▶ ENTRIES SHOWN
__________
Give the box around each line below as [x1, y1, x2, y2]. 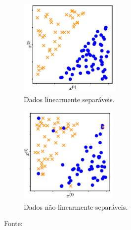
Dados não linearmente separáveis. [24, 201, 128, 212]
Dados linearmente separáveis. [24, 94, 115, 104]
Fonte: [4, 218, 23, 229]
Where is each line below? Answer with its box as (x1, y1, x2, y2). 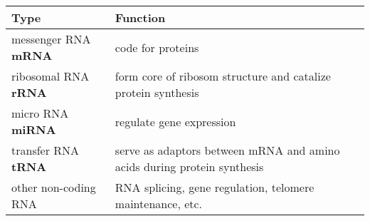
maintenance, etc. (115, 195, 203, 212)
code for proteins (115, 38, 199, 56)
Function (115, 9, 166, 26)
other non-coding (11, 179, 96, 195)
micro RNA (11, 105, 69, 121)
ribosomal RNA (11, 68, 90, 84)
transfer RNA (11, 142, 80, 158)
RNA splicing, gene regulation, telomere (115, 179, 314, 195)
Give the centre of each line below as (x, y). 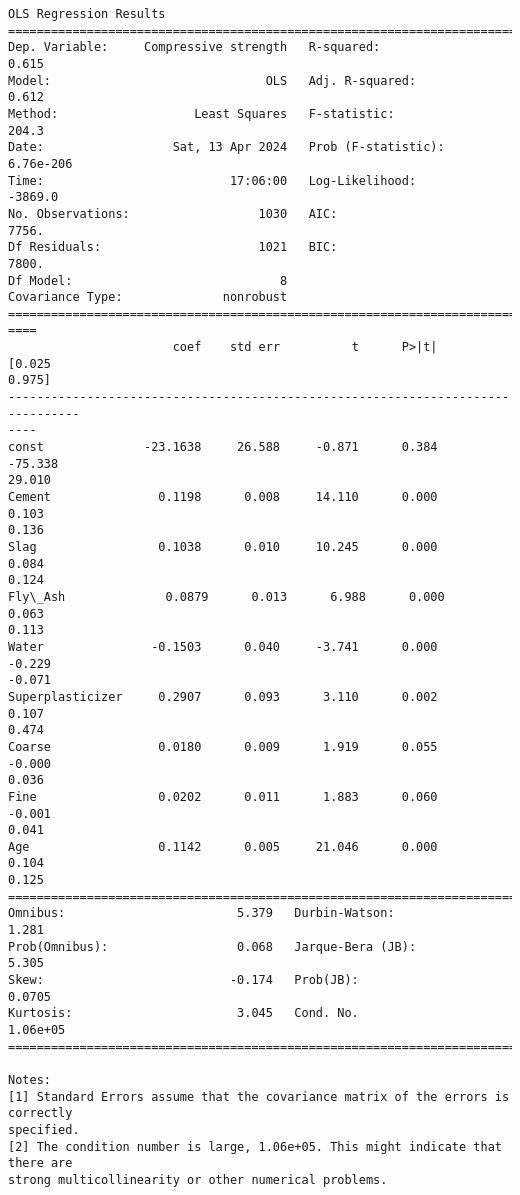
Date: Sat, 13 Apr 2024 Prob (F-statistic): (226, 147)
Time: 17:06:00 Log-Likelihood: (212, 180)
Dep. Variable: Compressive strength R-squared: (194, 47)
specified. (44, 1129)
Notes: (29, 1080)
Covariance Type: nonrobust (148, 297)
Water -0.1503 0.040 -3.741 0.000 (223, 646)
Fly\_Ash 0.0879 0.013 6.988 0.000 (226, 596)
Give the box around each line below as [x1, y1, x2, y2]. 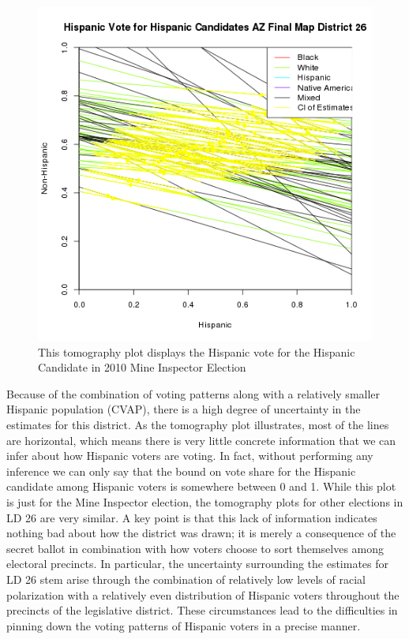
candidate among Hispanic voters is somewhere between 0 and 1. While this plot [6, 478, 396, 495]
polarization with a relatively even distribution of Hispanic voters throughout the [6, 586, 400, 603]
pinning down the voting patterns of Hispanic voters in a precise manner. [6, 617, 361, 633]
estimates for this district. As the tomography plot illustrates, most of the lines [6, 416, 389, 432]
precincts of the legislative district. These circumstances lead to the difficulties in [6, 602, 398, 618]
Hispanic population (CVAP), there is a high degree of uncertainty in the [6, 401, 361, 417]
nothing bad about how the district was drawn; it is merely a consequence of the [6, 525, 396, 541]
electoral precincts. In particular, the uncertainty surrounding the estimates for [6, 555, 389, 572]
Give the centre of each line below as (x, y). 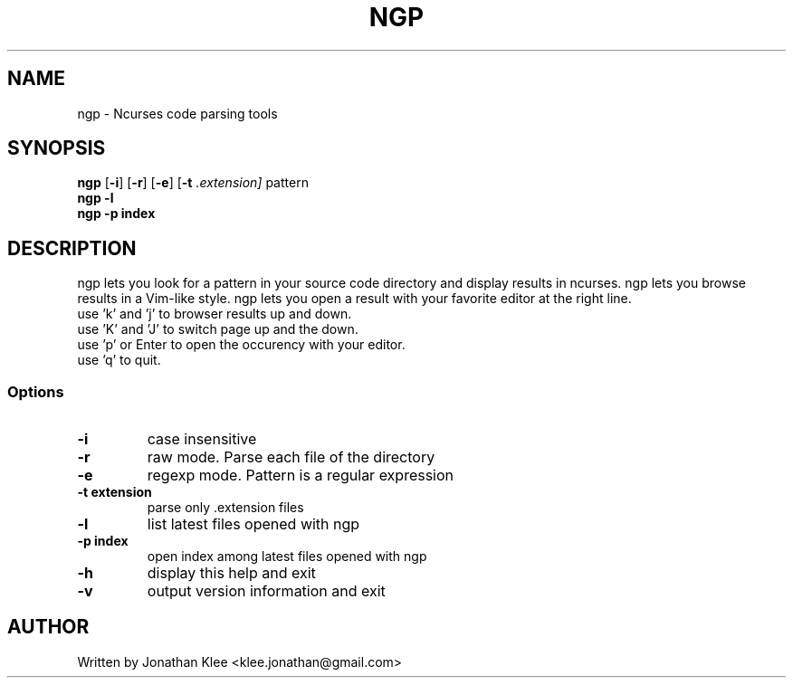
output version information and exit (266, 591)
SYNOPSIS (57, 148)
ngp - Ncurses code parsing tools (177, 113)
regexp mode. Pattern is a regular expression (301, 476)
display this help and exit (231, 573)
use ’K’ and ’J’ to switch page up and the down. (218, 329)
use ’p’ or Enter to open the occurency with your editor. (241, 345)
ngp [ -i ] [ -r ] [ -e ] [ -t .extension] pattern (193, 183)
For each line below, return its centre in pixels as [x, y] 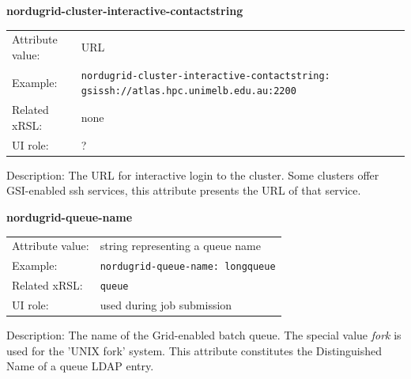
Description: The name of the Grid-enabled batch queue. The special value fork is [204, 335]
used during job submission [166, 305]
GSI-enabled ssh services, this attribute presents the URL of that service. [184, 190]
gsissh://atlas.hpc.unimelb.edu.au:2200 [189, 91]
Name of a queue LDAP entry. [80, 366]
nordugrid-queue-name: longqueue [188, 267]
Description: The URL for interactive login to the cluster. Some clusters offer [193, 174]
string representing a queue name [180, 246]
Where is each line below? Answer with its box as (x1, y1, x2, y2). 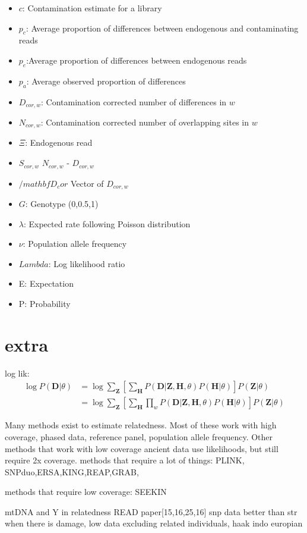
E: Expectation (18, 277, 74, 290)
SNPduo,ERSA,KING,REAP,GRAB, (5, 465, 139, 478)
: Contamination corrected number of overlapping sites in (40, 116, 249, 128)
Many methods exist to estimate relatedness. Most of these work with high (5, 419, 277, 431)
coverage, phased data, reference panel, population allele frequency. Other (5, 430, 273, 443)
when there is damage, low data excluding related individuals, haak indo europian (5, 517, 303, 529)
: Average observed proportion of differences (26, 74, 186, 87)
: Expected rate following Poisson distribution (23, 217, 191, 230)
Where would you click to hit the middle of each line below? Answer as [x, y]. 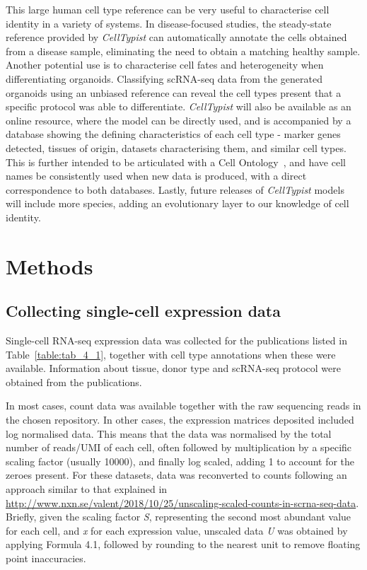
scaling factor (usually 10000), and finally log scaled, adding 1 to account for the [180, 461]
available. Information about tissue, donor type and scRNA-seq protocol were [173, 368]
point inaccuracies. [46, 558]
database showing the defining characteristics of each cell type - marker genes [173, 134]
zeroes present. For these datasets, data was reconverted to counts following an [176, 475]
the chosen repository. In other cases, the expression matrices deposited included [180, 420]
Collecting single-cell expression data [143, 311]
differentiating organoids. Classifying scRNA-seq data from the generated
__________
Return every line above where "estimates" appears.

▶ EXERCISE ANSWER
estimates for this district. As the tomography plot illustrates, most of the lines [6, 416, 389, 432]
electoral precincts. In particular, the uncertainty surrounding the estimates for [6, 555, 389, 572]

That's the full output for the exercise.